2013年11月4日星期天
1:00AM
时间过得飞快,明天周一就是期中考试。
任望珊从地理洋流图中抬起头,朝窗外望去。暗蓝色天际上看不见几颗星星,月白云朵倒是丝絮般一缕缕地萦绕在天幕里漂浮。
汤魔押题说这章期中占比分值一定会很大,所以她打算再过一遍洋流的教材,五三上再找点经典题做一做,再自己默写一遍汤魔整理的知识点,差不多三点就能睡觉了。睡个地老天荒满满的……五个小时,再起来看新整理的数学错题。
高二(2)班的学习强度其实真的很大,除去运动会那两天半比较空闲,大家也真的都在玩,其余时间真的是一个比一个拼。
任望珊已经持续熬夜三周了,夜晚胃酸泛上来的不适感一天比一天强烈。
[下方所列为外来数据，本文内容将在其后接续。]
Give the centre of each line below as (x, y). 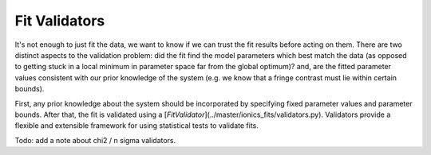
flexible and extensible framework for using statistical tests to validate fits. (137, 126)
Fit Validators (60, 21)
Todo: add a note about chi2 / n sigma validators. (95, 140)

此刻她不仅是感觉小腹在不规律地隐隐作痛,连头都昏昏沉沉地又重又烫,眼皮有些沉。
看来期中考试之后要好好休息一下了,不然身体真的撑不住。
任望珊暗自咬咬牙,鼓了股腮帮子给自己加油打气,继续沉迷于全球寒暖流的季节性分布规律。
9:00AM
“笃笃笃——”
“笃笃笃——”
“珊珊啊,奶奶进来了啊?怎么今天还没起床啊。吃早饭啦。”
奶奶一手端着热气腾腾的小米粥和早上刚磨好的鲜豆浆,一手轻轻推开门,探进半个脑袋。
房间里窗帘拉着,天光透不进来,书桌上昏黄的台灯还亮着没关。少女趴在桌子上睡得正深。
“珊珊?起来吃粥了。”
任望珊有些昏昏沉沉,眼睛都睁不开:“不太想吃。”
奶奶隐约感觉自己孙女语气有些不太对劲,把早餐在桌上放下,摸了摸望珊的额头:“怎么了?哪里不舒服?”
谁知道这不碰还好,一碰给奶奶吓了一跳:
额头烫得要命。
望珊身体本来就弱,她性子虽然不娇气,但身子是与生俱来的娇贵。连续熬了大半个月的夜,饭也不好好吃,体内营养循环和新陈代谢机制早就紊乱了,生病是迟早的事。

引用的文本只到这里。